Playing a convincing drunk – when you’re stone-cold sober – is anything but easy. “If you miss it, it’s quite obvious that you didn’t nail it. Right? And it’s always been a test for an actor.” Before shooting, Mikkelsen and his co-stars videotaped each other at various stages of inebriation, using a breathalyser to monitor their intake. They also rehearsed whilst totally sober and took to YouTube for some visual stimuli. “Watching Russian people falling over each other…it was very inspiring!”

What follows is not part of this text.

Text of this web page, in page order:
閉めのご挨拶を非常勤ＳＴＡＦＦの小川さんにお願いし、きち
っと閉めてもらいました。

Born in Copenhagen, the son of a nurse and a bank teller, Mikkelsen grew up with an older brother, Lars, and remembers when he was first introduced to drink.” I believe I was 13. And my brother and I played on the same handball team – he was two years older. And they went out for drink, which was not legal – they had to be 18. But 15 was fine.” He got his first taste of alcohol, with his brother keeping a watchful eye on him. “He could take me home. That was kind of normal for Denmark…it’s part of our culture.”
In King Arthur 
Full of energy in his teens (“I was not very good at sitting still”), Mikkelsen trained as a gymnast then switched to dance after being invited to participate in a show. Studying at an academy in Gothenburg, he then started dancing professionally. “I really enjoyed those ten years of my life…it was just a world that opened for me.” Practising contemporary dance, “Martha Graham style”, it was a chance to express himself “in a different way than just talking”. It was also a great way to meet the opposite sex – including his wife, Hanne.

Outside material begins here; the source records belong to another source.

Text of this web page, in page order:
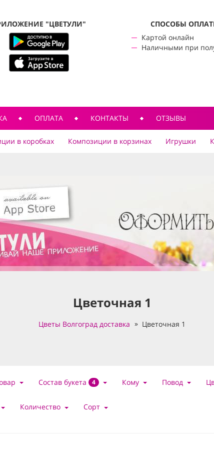
"ЦВЕТУЛИ"
CПОСОБЫ
Картой онлайн
Наличными при
ОПЛАТА КОНТАКТЫ ОТЗЫВЫ
в коробках Композиции в корзинах Игрушки
Цветочная 1
Цветы Волгоград доставка Цветочная 1
Состав букета 4 Кому Повод
Количество Сорт
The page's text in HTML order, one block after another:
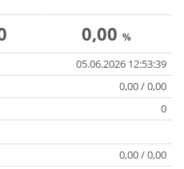
0,00 %
05.06.2026 12:53:39
0,00 / 0,00
0
0,00 / 0,00
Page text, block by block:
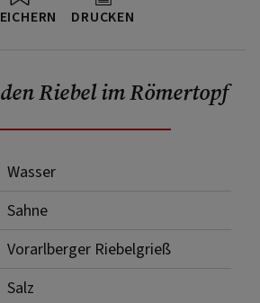
DRUCKEN
Riebel im Römertopf
Wasser
Sahne
Vorarlberger Riebelgrieß
Salz
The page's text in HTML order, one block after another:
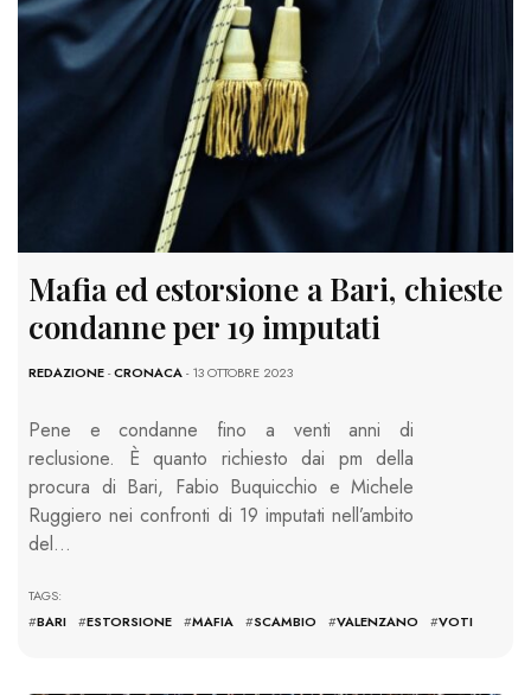
Mafia ed estorsione a Bari, chieste
condanne per 19 imputati
REDAZIONE-CRONACA- 13 OTTOBRE 2023
Pene e condanne fino a venti anni di
reclusione. È quanto richiesto dai pm della
procura di Bari, Fabio Buquicchio e Michele
Ruggiero nei confronti di 19 imputati nell’ambito
del…
TAGS:
#BARI #ESTORSIONE #MAFIA #SCAMBIO #VALENZANO #VOTI

By 1996, Mikkelsen switched to acting, following the path taken by his older brother – and immediately won his role in Pusher, aged 30. “There had been nothing like it in Denmark before.” Making his international breakthrough eight years later in 2004’s King Arthur, the very eclectic nature of his work has meant he’s never slipped into a mid-life crisis like his character from Another Round. “When I do work, I tend to meet a lot of new faces and a lot of new energy. And so my profession doesn’t allow me to just sit around in the same Groundhog Day.”
Even the fact that Hollywood keeps calling on him to play villains doesn’t seem to bother him. “Why me? I have a funny accent over there. So that’s the obvious reason, I guess. Yes, I’ve done a few villains. I’ve also done quite a few normal people and quite a few crazy people. I try to find something that is different from film to film. A Marvel film is very different than a James Bond film, which is again very different from the Hannibal TV show. They're all villains in their own world, but they’re very, very different villains”
"Even the fact that Hollywood keeps calling on him to play villains doesn’t seem to bother him"
He just wrapped work on the third Fantastic Beasts… movie, the Harry Potter spin-off, after he was called upon to take over Johnny Depp’s role of dark wizard Gellert Grindelwald following the scandal surrounding Depp’s recent defamation trial. If that wasn’t enough, Mikkelsen has also been cast in the fifth Indiana Jones movie opposite Harrison Ford, who will reprise his role as the intrepid archaeologist. Rumour has it Mikkelsen’s playing the…well, you can probably guess.
Despite this incredible run, this Great Dane promises he’s not looking forward to the next big thing, but simply finding “the beauty of life” in the here and now. “There is a tendency that we’re looking in the future: as long as I get this, next year will be great...then everything you do now is stepping-stones. That is not important. And you might never reach that goal. I try to live my life as if every day, every stepping-stone, is very, very important. At least if you don’t reach your goal, we’ve had some great stepping-stones.”
Another Round is out now. Riders of Justice is released on July 23.